= DESCRIPTION OF THE TASK =
Leave the pictures aside and give back every entry below word for word.

(LISTED RECORDS begins)

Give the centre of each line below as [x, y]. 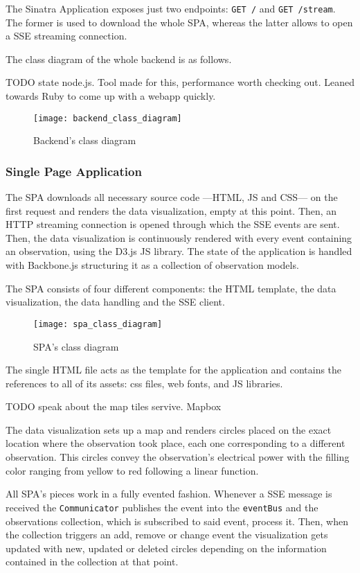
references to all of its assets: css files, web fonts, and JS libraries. [144, 383]
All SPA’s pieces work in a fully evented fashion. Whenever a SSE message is [169, 494]
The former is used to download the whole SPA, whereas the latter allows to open [179, 22]
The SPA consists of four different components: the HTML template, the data [171, 288]
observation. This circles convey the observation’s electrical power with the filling [178, 457]
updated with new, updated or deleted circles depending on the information [166, 548]
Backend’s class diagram [85, 140]
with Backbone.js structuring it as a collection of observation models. [152, 265]
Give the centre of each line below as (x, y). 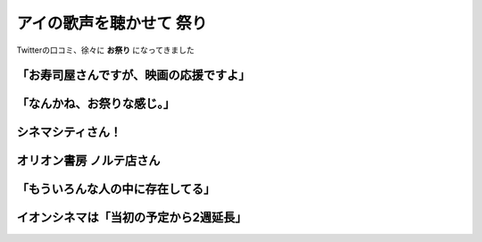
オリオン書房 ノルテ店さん (88, 161)
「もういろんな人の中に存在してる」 (116, 189)
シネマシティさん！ (69, 133)
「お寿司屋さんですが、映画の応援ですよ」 (133, 75)
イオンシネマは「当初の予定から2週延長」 (132, 217)
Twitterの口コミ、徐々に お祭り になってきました (106, 50)
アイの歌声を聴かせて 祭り (112, 23)
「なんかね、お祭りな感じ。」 (96, 104)
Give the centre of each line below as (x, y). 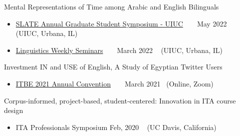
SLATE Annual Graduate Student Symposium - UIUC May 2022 (121, 23)
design (14, 110)
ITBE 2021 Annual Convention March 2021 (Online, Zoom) (115, 83)
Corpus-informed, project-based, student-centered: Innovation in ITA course (120, 100)
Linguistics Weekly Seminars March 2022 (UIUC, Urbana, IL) (119, 50)
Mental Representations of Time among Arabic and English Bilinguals (112, 6)
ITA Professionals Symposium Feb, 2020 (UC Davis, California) (116, 127)
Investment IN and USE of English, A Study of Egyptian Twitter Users (113, 67)
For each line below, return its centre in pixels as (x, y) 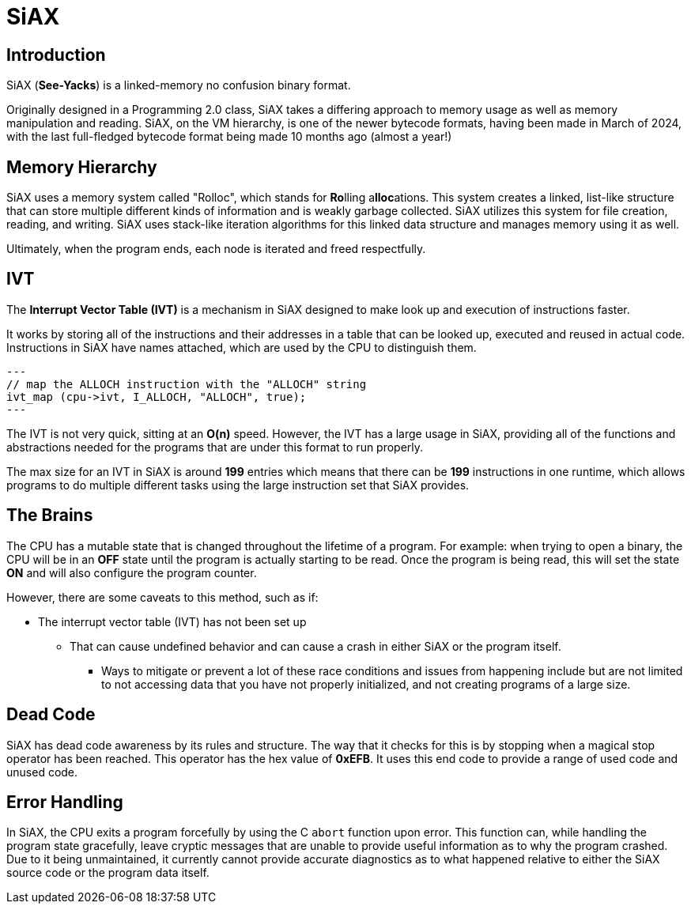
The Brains (50, 515)
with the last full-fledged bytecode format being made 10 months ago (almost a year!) (229, 137)
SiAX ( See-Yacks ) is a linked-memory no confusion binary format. (179, 85)
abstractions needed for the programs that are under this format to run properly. (215, 447)
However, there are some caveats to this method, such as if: (162, 597)
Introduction (56, 55)
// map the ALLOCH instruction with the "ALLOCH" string (187, 384)
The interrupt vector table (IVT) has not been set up (172, 621)
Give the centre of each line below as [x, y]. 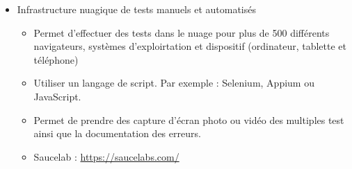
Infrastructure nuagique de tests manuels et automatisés [136, 9]
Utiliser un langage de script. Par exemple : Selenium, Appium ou [174, 83]
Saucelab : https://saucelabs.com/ [106, 156]
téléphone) [56, 59]
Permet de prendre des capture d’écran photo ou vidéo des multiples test [189, 119]
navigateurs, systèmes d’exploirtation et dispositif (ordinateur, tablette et [190, 46]
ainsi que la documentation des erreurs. [117, 133]
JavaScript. [57, 96]
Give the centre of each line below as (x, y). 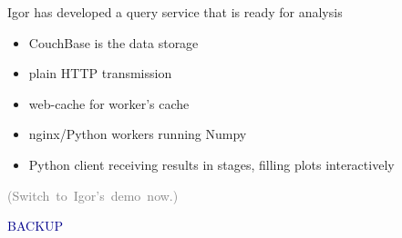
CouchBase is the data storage (113, 42)
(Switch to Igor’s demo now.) (93, 195)
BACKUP (36, 226)
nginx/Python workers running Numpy (138, 134)
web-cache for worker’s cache (109, 103)
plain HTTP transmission (100, 73)
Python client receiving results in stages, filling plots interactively (211, 164)
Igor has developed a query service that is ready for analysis (175, 12)
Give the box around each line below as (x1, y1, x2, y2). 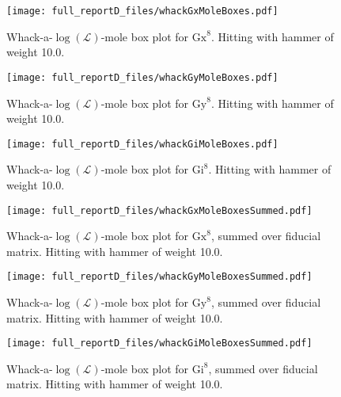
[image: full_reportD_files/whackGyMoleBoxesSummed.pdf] (6, 271, 313, 283)
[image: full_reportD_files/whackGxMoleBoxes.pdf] (6, 6, 278, 17)
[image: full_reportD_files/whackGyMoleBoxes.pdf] (6, 71, 278, 83)
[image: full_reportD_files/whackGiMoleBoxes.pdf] (6, 138, 278, 150)
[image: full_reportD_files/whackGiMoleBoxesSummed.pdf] (6, 338, 313, 349)
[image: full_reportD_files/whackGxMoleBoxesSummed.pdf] (6, 204, 313, 216)
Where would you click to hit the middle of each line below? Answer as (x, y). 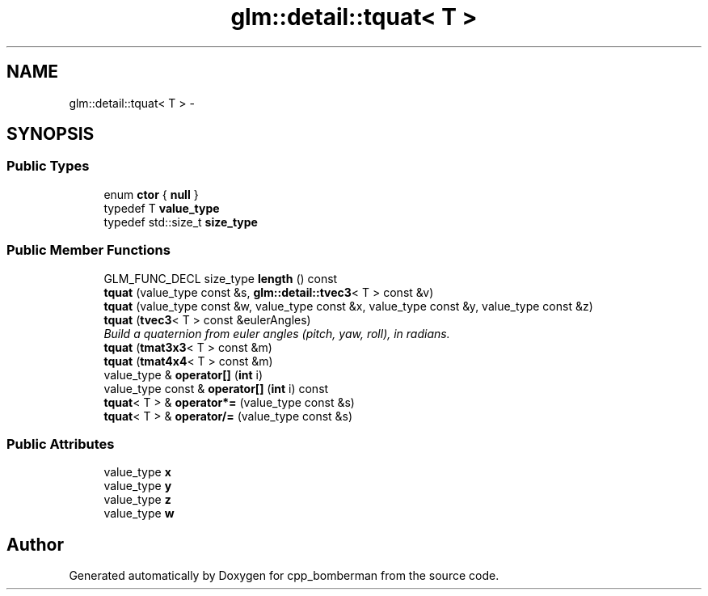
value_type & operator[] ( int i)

(LISTED RECORDS ends)

= RESULT BELOW =
Give the centre of each line below as [x, y]. 
references to all of its assets: css files, web fonts, and JS libraries. [144, 383]
All SPA’s pieces work in a fully evented fashion. Whenever a SSE message is [169, 494]
The former is used to download the whole SPA, whereas the latter allows to open [179, 22]
The SPA consists of four different components: the HTML template, the data [171, 288]
observation. This circles convey the observation’s electrical power with the filling [178, 457]
updated with new, updated or deleted circles depending on the information [166, 548]
Backend’s class diagram [85, 140]
with Backbone.js structuring it as a collection of observation models. [152, 265]
Give the centre of each line below as (x, y). 
オリオン書房 ノルテ店さん (88, 161)
「もういろんな人の中に存在してる」 (116, 189)
シネマシティさん！ (69, 133)
「お寿司屋さんですが、映画の応援ですよ」 (133, 75)
イオンシネマは「当初の予定から2週延長」 (132, 217)
Twitterの口コミ、徐々に お祭り になってきました (106, 50)
アイの歌声を聴かせて 祭り (112, 23)
「なんかね、お祭りな感じ。」 (96, 104)
Give the centre of each line below as (x, y). 
SLATE Annual Graduate Student Symposium - UIUC May 2022 (121, 23)
design (14, 110)
ITBE 2021 Annual Convention March 2021 (Online, Zoom) (115, 83)
Corpus-informed, project-based, student-centered: Innovation in ITA course (120, 100)
Linguistics Weekly Seminars March 2022 (UIUC, Urbana, IL) (119, 50)
Mental Representations of Time among Arabic and English Bilinguals (112, 6)
ITA Professionals Symposium Feb, 2020 (UC Davis, California) (116, 127)
Investment IN and USE of English, A Study of Egyptian Twitter Users (113, 67)
For each line below, return its centre in pixels as (x, y) 
The Brains (50, 515)
with the last full-fledged bytecode format being made 10 months ago (almost a year!) (229, 137)
SiAX ( See-Yacks ) is a linked-memory no confusion binary format. (179, 85)
abstractions needed for the programs that are under this format to run properly. (215, 447)
However, there are some caveats to this method, such as if: (162, 597)
Introduction (56, 55)
// map the ALLOCH instruction with the "ALLOCH" string (187, 384)
The interrupt vector table (IVT) has not been set up (172, 621)
Give the centre of each line below as [x, y]. 
Infrastructure nuagique de tests manuels et automatisés [136, 9]
Utiliser un langage de script. Par exemple : Selenium, Appium ou [174, 83]
Saucelab : https://saucelabs.com/ [106, 156]
téléphone) [56, 59]
Permet de prendre des capture d’écran photo ou vidéo des multiples test [189, 119]
navigateurs, systèmes d’exploirtation et dispositif (ordinateur, tablette et [190, 46]
ainsi que la documentation des erreurs. [117, 133]
JavaScript. [57, 96]
Give the centre of each line below as (x, y). 
CouchBase is the data storage (113, 42)
(Switch to Igor’s demo now.) (93, 195)
BACKUP (36, 226)
nginx/Python workers running Numpy (138, 134)
web-cache for worker’s cache (109, 103)
plain HTTP transmission (100, 73)
Python client receiving results in stages, filling plots interactively (211, 164)
Igor has developed a query service that is ready for analysis (175, 12)
Give the box around each line below as (x1, y1, x2, y2). 
[image: full_reportD_files/whackGyMoleBoxesSummed.pdf] (6, 271, 313, 283)
[image: full_reportD_files/whackGxMoleBoxes.pdf] (6, 6, 278, 17)
[image: full_reportD_files/whackGyMoleBoxes.pdf] (6, 71, 278, 83)
[image: full_reportD_files/whackGiMoleBoxes.pdf] (6, 138, 278, 150)
[image: full_reportD_files/whackGiMoleBoxesSummed.pdf] (6, 338, 313, 349)
[image: full_reportD_files/whackGxMoleBoxesSummed.pdf] (6, 204, 313, 216)
Where would you click to hit the middle of each line below? Answer as (x, y). 
value_type & operator[] ( int i)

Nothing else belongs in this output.